The so-called payment in kind (Pik) notes borrowed from Perry Capital and Citadel, two American hedge funds, initially stood at £138m in 2006, but have since accrued £40m of unpaid interest.

If the club’s financial performance deteriorates below a certain level then the hedge funds have the right to appoint their own directors to the board.

Sources familiar with the situation say the amount that Manchester United will seek to raise depends on the appetite shown by investors. At present the figure is between £500m and £600m. If demand is strong, the club could seek more.

It is unclear whether the proceeds of a bond issue would be used to repay the controversial Pik debt or the £520m that is secured against the club. The Glazers would prefer to pay back the more costly Pik debt, but experts said any attempt to prioritise the hedge funds that lent the money would be met with stiff opposition from the club’s senior bank lenders.

Instead, bankers said that the club might look to pay off the bank debt, which is likely to have higher interest rates than the cost of the annual coupon on the bond.

The club put in place a more long-term financing structure in 2006 and has since attempted to refinance on a number of occasions but, as many British companies have found, the credit crunch and resulting economic climate have scuppered their efforts.

Fans’ groups have cast doubt on whether the world record £80m transfer fee the club received for Cristiano Ronaldo last summer will be reinvested. However, the club has said publicly that Sir Alex Ferguson, the manager, has plenty of money available to spend.

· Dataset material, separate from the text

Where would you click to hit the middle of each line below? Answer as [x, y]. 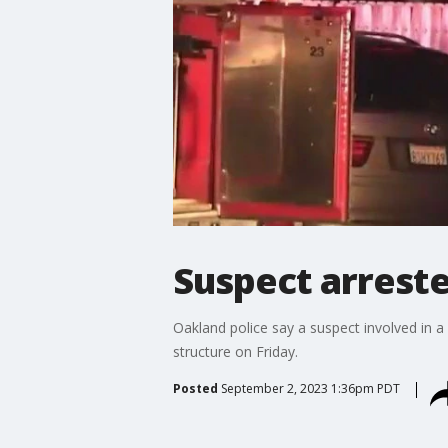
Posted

Brilliantly insightful! Hehe.
Reminds me of Lehman Bros sunk by Akerlof's theory 'The Market for Lemons'.
 
For those of you who wants to know

A theory developed by George Akerlof, the American economist. Nearly 40 years ago he published a paper called The Market for Lemons. A lemon is something that people think is going to be trouble and, as a result, are extremely wary about buying. Akerlof took the example of used cars. Why would anybody sell an apparently faultless car? Perhaps because they knew that the gearbox was about to seize and the engine fall out. Such fears might be unfounded, but who would want to take that risk?